The Food as Medicine Initiative is already in effect through a pilot program with 100 families in Alameda County with children who are facing diabetes. Our goal was to create a booth that would capture the essence of a Food Pharmacy and inspire others to bring the concept home to their healthcare systems.

Over the course of three days, pediatricians and policy makers, drug reps and hospital administrators came to check out our Food Pharmacy booth. They wanted to know what it was and how it could work. How could they launch one in their community or clinic? They shared stories of interventions and studies they were doing or wanted to do. And they told us how important this effort was.

In a sea of highly polished marketing, our booth was built on the principles of human-centered design. In that context, our message was made abundantly clear: Health care must meet people where they are. If food access and cooking skills are what people need to reach their health goals, then that’s what we need to create.

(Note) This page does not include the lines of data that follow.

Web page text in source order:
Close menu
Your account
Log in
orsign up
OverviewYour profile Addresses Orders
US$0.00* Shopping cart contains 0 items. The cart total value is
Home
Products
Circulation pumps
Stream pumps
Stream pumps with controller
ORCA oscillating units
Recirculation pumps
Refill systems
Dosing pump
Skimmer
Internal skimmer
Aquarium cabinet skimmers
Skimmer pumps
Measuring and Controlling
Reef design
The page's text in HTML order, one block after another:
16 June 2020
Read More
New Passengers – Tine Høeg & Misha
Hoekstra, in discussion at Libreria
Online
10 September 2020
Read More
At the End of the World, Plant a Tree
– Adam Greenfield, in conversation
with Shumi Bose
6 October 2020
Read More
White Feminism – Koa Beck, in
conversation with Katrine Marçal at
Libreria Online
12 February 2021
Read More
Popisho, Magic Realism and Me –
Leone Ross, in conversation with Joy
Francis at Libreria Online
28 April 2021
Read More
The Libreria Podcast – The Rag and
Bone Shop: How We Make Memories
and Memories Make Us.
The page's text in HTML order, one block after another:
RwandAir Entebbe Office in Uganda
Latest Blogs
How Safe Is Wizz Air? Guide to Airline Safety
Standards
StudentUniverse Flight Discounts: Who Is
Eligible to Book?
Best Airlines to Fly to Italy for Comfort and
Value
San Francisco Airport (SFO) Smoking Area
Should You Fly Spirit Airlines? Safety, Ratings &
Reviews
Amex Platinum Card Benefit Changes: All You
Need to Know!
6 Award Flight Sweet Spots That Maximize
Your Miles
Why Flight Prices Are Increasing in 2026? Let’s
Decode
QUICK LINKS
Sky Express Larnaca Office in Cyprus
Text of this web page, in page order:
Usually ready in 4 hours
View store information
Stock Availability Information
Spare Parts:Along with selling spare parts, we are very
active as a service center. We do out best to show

The booth represented our vision of a place where people could try new, healthy foods; learn hands-on cooking skills using nothing more than a microwave or a hotplate; get tips on how to update Grandma’s beloved pozole recipe or her meat lasagna or collard greens.

We wanted them to leave with bags of free groceries, the know-how to make it taste delicious, and the realization that all this is part of their therapeutic care plan.

It’s not about handing out free food; it’s about building healthy practices and making sure everyone has access to healthy food. We can do this by building creative partnerships with healthcare, food advocates, and policymakers. Let’s start talking about food as medicine.